Haliburton Sculpture Forest
- Established: 2001
- Location: Glebe Park, near Haliburton, Ontario
- Type: Outdoor sculpture gallery
- Website: https://www.haliburtonsculptureforest.ca/

= Haliburton Sculpture Forest =

Public sculpture gallery

The Haliburton Sculpture Forest is an outdoor collection of sculptures located in Glebe Park near the village of Haliburton, Ontario, Canada.

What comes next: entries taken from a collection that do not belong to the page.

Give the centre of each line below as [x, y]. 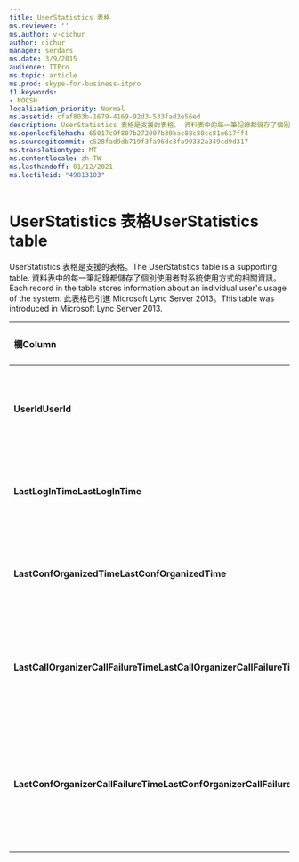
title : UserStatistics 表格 [60, 17]
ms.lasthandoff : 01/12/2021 [61, 167]
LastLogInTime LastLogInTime [78, 492]
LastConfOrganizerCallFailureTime [89, 785]
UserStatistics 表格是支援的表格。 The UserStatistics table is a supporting [143, 267]
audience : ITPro [39, 68]
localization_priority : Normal [67, 109]
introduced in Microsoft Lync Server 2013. [86, 309]
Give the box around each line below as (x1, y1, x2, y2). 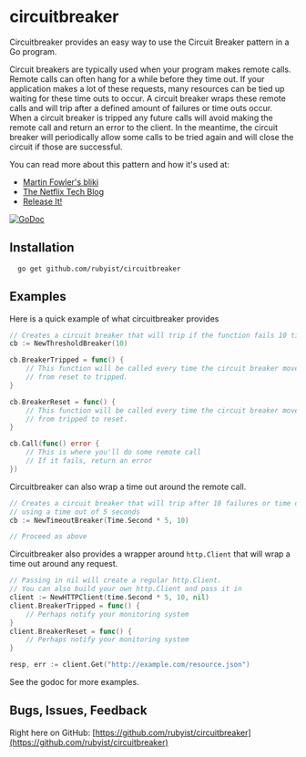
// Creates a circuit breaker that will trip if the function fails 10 (9, 331, 287, 340)
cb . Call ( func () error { (9, 439, 100, 448)
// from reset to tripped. (25, 373, 128, 382)
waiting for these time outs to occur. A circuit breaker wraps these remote (9, 93, 287, 104)
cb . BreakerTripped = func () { (9, 355, 125, 365)
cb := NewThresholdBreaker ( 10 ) (9, 339, 128, 348)
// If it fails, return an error (25, 456, 153, 465)
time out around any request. (9, 558, 118, 569)
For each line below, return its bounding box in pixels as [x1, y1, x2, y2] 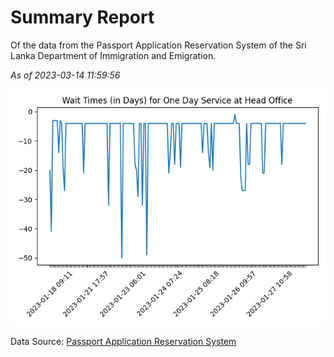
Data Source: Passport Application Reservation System [10, 335, 237, 347]
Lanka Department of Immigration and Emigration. [10, 49, 217, 61]
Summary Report [10, 6, 155, 29]
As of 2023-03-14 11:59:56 [10, 69, 121, 81]
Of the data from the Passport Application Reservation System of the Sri [10, 39, 307, 51]
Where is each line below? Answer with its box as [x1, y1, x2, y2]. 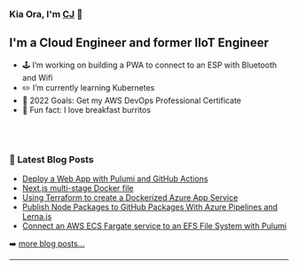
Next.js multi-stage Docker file [21, 183, 134, 194]
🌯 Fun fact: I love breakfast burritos [21, 104, 152, 115]
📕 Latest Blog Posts [9, 153, 95, 165]
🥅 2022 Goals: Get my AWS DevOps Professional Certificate [21, 95, 242, 106]
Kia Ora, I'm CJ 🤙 [9, 8, 83, 20]
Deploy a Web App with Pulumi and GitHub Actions [21, 173, 208, 185]
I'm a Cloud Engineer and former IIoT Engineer [9, 36, 269, 51]
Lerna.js [21, 211, 52, 222]
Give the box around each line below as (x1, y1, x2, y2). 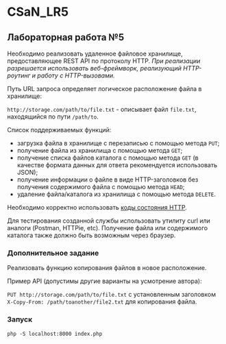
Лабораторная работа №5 (7, 32, 125, 43)
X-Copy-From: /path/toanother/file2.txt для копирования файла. (7, 297, 197, 306)
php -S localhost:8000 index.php (7, 330, 103, 337)
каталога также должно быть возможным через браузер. (7, 231, 176, 239)
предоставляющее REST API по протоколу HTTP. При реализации (7, 57, 201, 65)
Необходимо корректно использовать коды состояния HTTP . (7, 204, 187, 211)
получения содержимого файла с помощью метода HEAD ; (16, 183, 185, 191)
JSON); (16, 169, 38, 176)
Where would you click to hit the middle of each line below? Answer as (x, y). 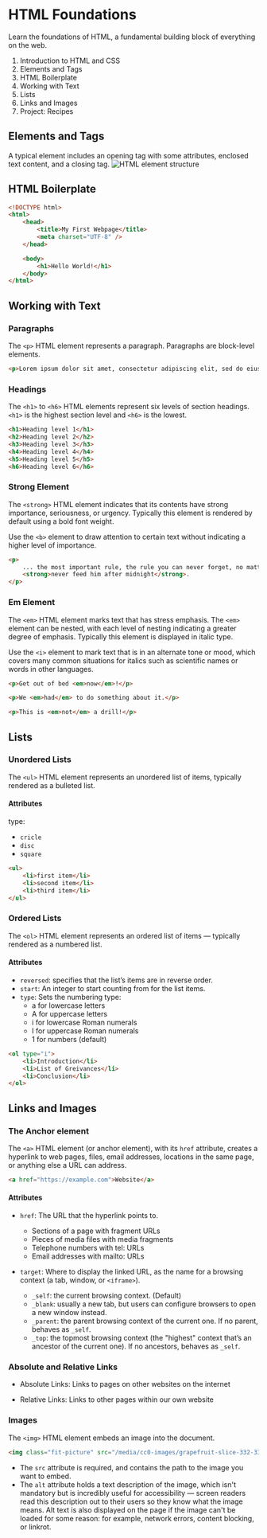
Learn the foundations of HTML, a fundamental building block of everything (132, 37)
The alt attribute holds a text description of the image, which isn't (128, 1484)
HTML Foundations (72, 15)
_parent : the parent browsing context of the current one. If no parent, (145, 1321)
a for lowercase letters (68, 1005)
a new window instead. (69, 1313)
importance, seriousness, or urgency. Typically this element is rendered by (130, 513)
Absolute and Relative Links (63, 1367)
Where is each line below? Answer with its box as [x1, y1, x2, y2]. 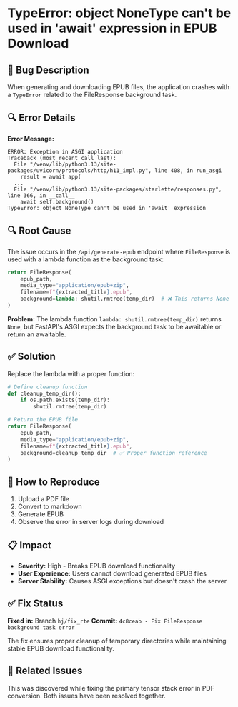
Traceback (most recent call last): [7, 154, 116, 161]
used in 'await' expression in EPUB [7, 20, 217, 36]
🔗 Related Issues [7, 665, 83, 677]
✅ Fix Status [7, 598, 64, 610]
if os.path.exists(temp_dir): [20, 396, 111, 404]
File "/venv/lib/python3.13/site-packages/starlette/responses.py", [14, 186, 222, 193]
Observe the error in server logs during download [17, 518, 164, 526]
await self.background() [20, 198, 94, 205]
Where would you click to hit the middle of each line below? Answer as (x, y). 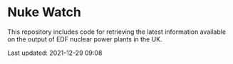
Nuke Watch (45, 12)
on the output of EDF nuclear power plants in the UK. (85, 39)
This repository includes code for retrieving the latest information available (117, 32)
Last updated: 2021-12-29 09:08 (55, 53)
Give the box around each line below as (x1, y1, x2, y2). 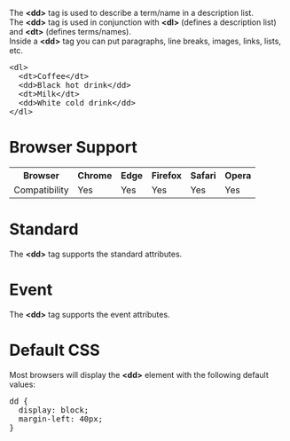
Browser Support (9, 138, 137, 158)
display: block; (18, 405, 90, 415)
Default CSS (9, 341, 100, 360)
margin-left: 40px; (18, 413, 104, 424)
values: (9, 379, 35, 390)
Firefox (151, 169, 182, 181)
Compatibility (13, 184, 69, 196)
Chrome (77, 169, 113, 181)
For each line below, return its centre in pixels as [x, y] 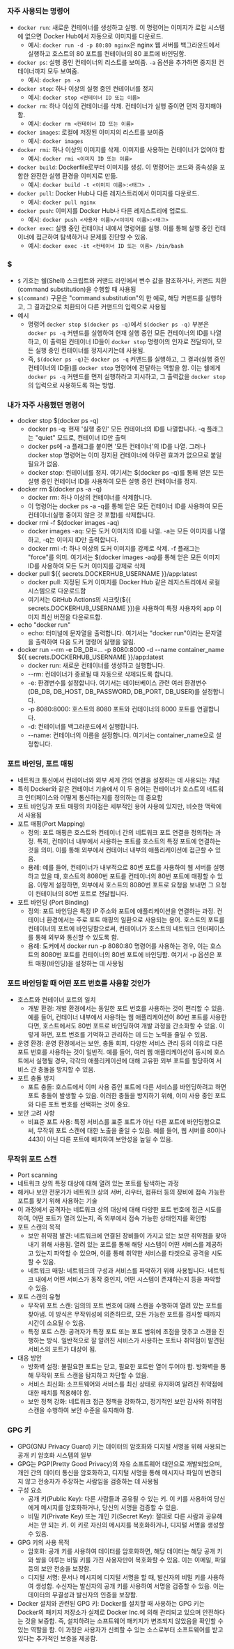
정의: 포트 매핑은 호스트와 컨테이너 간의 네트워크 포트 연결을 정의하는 [120, 833]
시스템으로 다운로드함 [57, 591]
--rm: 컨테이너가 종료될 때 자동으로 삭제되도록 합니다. [100, 674]
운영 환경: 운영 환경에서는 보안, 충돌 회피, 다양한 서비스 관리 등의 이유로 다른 [120, 1043]
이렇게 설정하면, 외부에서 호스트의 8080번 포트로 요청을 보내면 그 [125, 885]
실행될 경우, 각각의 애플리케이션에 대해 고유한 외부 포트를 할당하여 [125, 1061]
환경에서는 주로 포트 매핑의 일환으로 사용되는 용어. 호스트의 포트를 [135, 920]
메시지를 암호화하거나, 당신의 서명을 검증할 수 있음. [110, 1508]

It is operated by the non-profit organization Haliburton Sculpture Forest et al.

== Exhibits ==
Opened in 2001, the forest has on display 38 sculptures by Canadian, Indigenous, and international artists. The sculptures are arranged along a series of trails in a maple forest on the shores of Haliburton's Head Lake. The Sculpture Forest is located in Glebe Park, hear Halliburton adjacent to Fleming College's Haliburton School of the Arts.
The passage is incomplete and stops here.